Probing the interaction of macrophages in the pancreatic cancer microenvironment
Co, Ileana Louise (1), McGaha, Tracy (2, 4), McGuigan, Alison P. (1, 3)
(1) Institute of Biomaterials and Biomedical Engineering, University of Toronto
(2) Princess Margaret Cancer Research Centre, University Health Network
(3) Department of Chemical Engineering and Applied Sciences, University of Toronto
(4) Department of Immunology, University of Toronto
Immunotherapies have emerged as promising therapeutics for solid tumours like Pancreatic Ductal Adenocarcinoma (PDAC), but unfortunately still fail due to poor understanding of how immune cells in the tumour microenvironment (TME) are modulated. In particular, tumour associated macrophages (TAMs) are highly plastic immune cells shown to highly infiltrate PDAC and display immunosuppressive and pro- tumorigenic phenotypes depending on their interactions in the TME. While the role of TAMs in tumour progression is known, the intricate mechanisms of how different small molecule gradients like hypoxia drive this pro-tumorigenic phenotype is unknown due largely to the absence of accurate models to study these phenomena.
Using a unique tool called TRACER- an in vitro, paper-based “rollable” 3D tumour - we have been able to recreate layer-specific tumour microenvironments due to hypoxic and metabolic gradients. In this study, primary donor-derived macrophages and pancreatic tumour cells from dissociated patient-derived organoids are resuspended and mixed in a gel blend then seeded onto the TRACER biocomposite paper strips. After 24-48 hours, TRACER is unrolled on-demand for detailed analysis of cell interactions at each layer in correlation to their local microenvironments.
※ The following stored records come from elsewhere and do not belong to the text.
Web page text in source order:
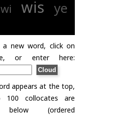
wi wis ye
a new word, click on
or enter here:
appears at the top,
collocates are
below (ordered
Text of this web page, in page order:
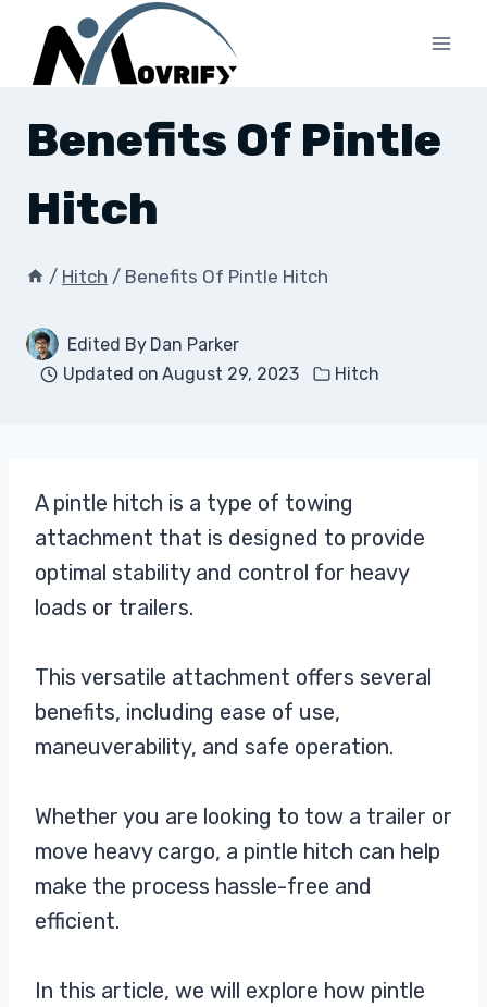
content
Benefits Of Pintle
Hitch
/ Hitch / Benefits Of Pintle Hitch
Edited By Dan Parker
Updated on August 29, 2023 Hitch
A pintle hitch is a type of towing
attachment that is designed to provide
optimal stability and control for heavy
loads or trailers.
This versatile attachment offers several
benefits, including ease of use,
maneuverability, and safe operation.
Whether you are looking to tow a trailer or
move heavy cargo, a pintle hitch can help
make the process hassle-free and
efficient.
In this article, we will explore how pintle
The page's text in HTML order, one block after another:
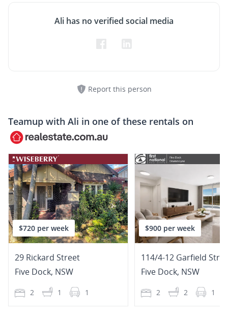
Ali has no verified social media
Report this person
Teamup with Ali in one of these rentals on
$720 per week
29 Rickard Street
Five Dock, NSW
2 1 1
$900 per week
114/4-12 Garfield
Five Dock, NSW
2 2 1
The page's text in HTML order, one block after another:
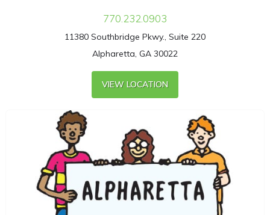
770.232.0903
11380 Southbridge Pkwy., Suite 220
Alpharetta, GA 30022
VIEW LOCATION
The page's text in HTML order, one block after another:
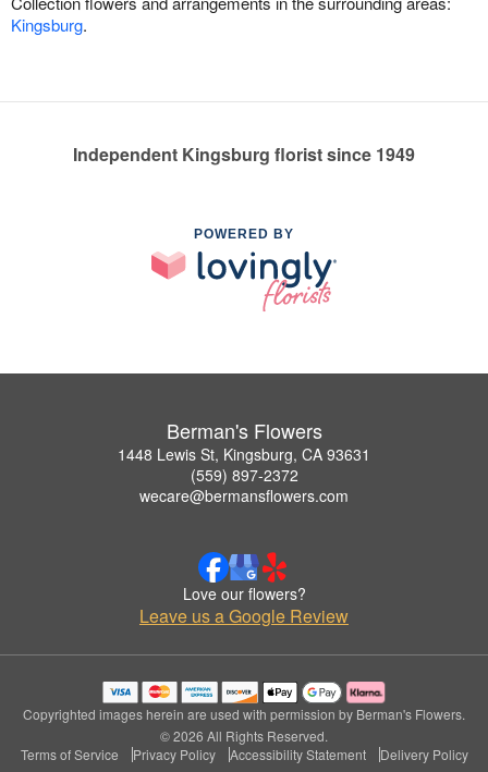
Kingsburg.
Independent Kingsburg florist since 1949
POWERED BY
Berman's Flowers
1448 Lewis St, Kingsburg, CA 93631
(559) 897-2372
wecare@bermansflowers.com
Love our flowers?
Leave us a Google Review
Copyrighted images herein are used with permission by Berman's Flowers.
© 2026 All Rights Reserved.
Terms of Service
Privacy Policy Accessibility Statement Delivery Policy
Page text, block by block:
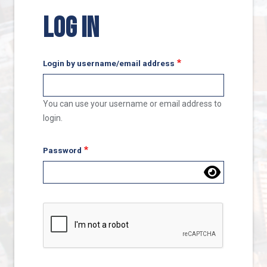
LOG IN
Login by username/email address
You can use your username or email address to
login.
Password
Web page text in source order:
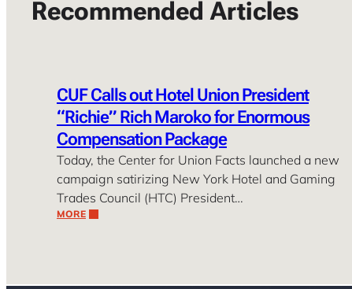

Preliminary results show that primary macrophages can be polarized into specific phenotypes, characterized via qPCR, flow cytometry and immunostaining, can retain plasticity in the TRACER strips and can survive in co-culture with patient-derived organoids. Future experiments involve correlating macrophage phenotype to hypoxic and metabolic graded profiles using metabolomics and scRNA-seq, with the aim of capturing the full landscape of tumour-macrophage reprogramming in the TME to identify a novel class of immunomodulatory drug targets, and subsequently validate these targets in vivo.